▶ _Work request_: Write down exactly what lies from the line containing "Bug #3309 - Fix" to the end of the records, inclusive, and omit the pictures.

Data entries:
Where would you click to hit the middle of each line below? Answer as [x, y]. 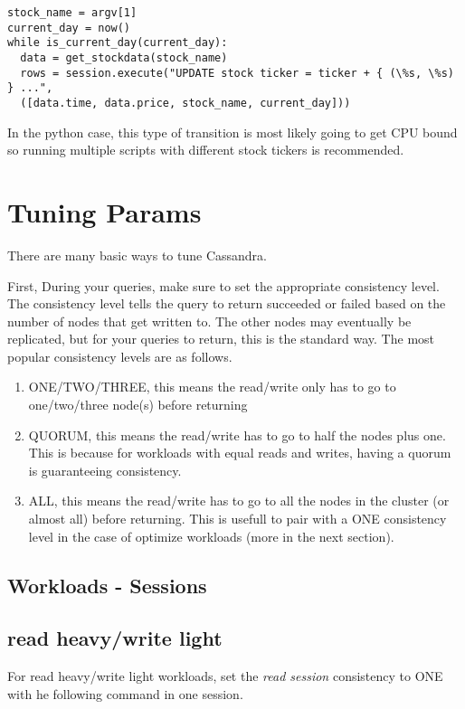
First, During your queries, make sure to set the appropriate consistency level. [223, 285]
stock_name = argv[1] [72, 13]
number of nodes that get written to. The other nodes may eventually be [209, 321]
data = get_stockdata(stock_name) [124, 57]
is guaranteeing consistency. [105, 470]
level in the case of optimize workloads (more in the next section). [211, 536]
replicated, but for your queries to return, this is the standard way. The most [221, 339]
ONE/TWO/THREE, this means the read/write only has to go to [212, 387]
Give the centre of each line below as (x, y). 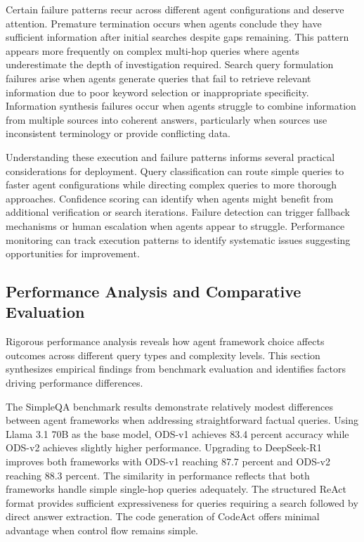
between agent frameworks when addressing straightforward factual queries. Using (182, 420)
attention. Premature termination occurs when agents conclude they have (164, 23)
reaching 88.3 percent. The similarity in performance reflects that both (158, 475)
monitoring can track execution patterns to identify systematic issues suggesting (178, 239)
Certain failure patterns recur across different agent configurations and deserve (175, 9)
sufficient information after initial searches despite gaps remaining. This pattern (177, 37)
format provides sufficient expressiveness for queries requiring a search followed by (182, 502)
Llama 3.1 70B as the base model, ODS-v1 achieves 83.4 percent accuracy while (177, 433)
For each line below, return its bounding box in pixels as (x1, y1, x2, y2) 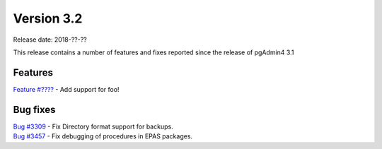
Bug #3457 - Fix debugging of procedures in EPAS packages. (13, 132, 193, 141)
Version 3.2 (13, 11, 83, 26)
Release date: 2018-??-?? (13, 35, 88, 44)
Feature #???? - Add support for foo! (13, 85, 120, 93)
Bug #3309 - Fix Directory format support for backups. (13, 122, 173, 131)
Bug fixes (13, 103, 56, 116)
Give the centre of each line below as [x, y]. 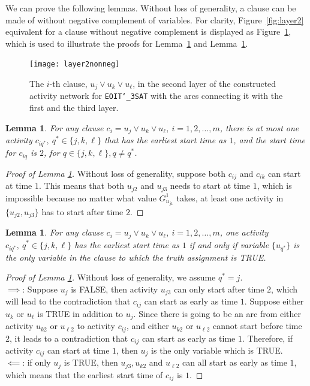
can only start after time [219, 289]
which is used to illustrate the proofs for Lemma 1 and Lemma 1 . [127, 43]
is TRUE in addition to [80, 313]
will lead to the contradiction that [68, 301]
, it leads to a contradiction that [69, 338]
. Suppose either [274, 301]
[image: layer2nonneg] [75, 64]
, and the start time [269, 140]
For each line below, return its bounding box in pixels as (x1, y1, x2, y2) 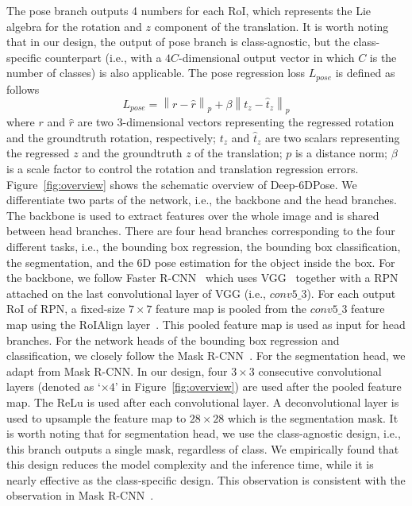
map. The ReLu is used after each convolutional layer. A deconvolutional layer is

▶ _Response to this task_:
Bug #3309 - Fix Directory format support for backups. (13, 122, 173, 131)
Bug fixes (13, 103, 56, 116)
Give the centre of each line below as [x, y]. 
can only start after time [219, 289]
which is used to illustrate the proofs for Lemma 1 and Lemma 1 . [127, 43]
is TRUE in addition to [80, 313]
will lead to the contradiction that [68, 301]
, it leads to a contradiction that [69, 338]
. Suppose either [274, 301]
[image: layer2nonneg] [75, 64]
, and the start time [269, 140]
For each line below, return its bounding box in pixels as (x1, y1, x2, y2) 
map. The ReLu is used after each convolutional layer. A deconvolutional layer is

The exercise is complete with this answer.